Что есть человеческая жизнь? Она как ниточка, на которую нанизываются узелки. Узелок за узелком – и так до конца. Вышла бы замуж, детей могла бы нарожать, и ведь хотела, много… И не оборвалась бы ниточка… А они… Они по этой ниточке – штыком!
Сердце опять больно сжалось.
«Пожалуй, хватит на сегодня, – подумал он, закидывая под язык таблетку валидола. – Спать пора. Уже за полночь».
На часах уже несколько минут светилась дата «17.08.2018».

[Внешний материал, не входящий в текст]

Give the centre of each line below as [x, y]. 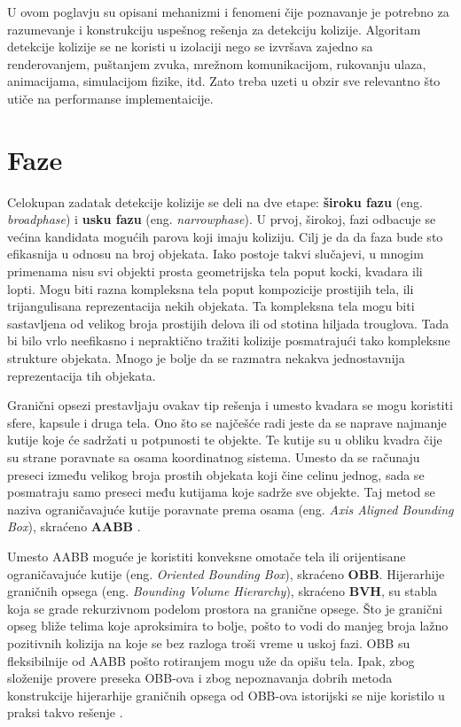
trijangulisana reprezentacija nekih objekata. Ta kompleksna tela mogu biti [211, 306]
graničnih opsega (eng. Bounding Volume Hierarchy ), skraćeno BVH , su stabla [223, 591]
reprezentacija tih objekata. [82, 375]
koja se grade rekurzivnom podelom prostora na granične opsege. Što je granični [225, 608]
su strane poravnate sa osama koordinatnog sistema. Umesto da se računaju [214, 457]
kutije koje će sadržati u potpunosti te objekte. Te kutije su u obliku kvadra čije [225, 440]
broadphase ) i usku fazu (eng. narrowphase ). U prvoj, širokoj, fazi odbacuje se [222, 219]
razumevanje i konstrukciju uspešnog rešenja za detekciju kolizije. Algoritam [214, 29]

«С новым годом! С новым шестьдесят первым годом вас, товарищ Мезенцев», – саркастически усмехнулся он, засыпая.
II
Пробуждение было необычным, и это еще мягко говоря! Первое, что он почувствовал, это запах. Не привычный запах обжитого деревянного дома, а совершенно чужой и незнакомый запах настойчиво лез в ноздри. Удивительным при этом было то, что Николай Петрович как-то очень легко и просто распознал его компоненты. В воздухе, которым он дышал, смешивались запахи чищенных ваксой сапог, не очень чистых человеческих тел, портянок и, наконец, практически незнакомый ему, но тем не менее сразу им опознанный запах оружейной смазки. Последнее обстоятельство настолько удивило его, что он открыл глаза.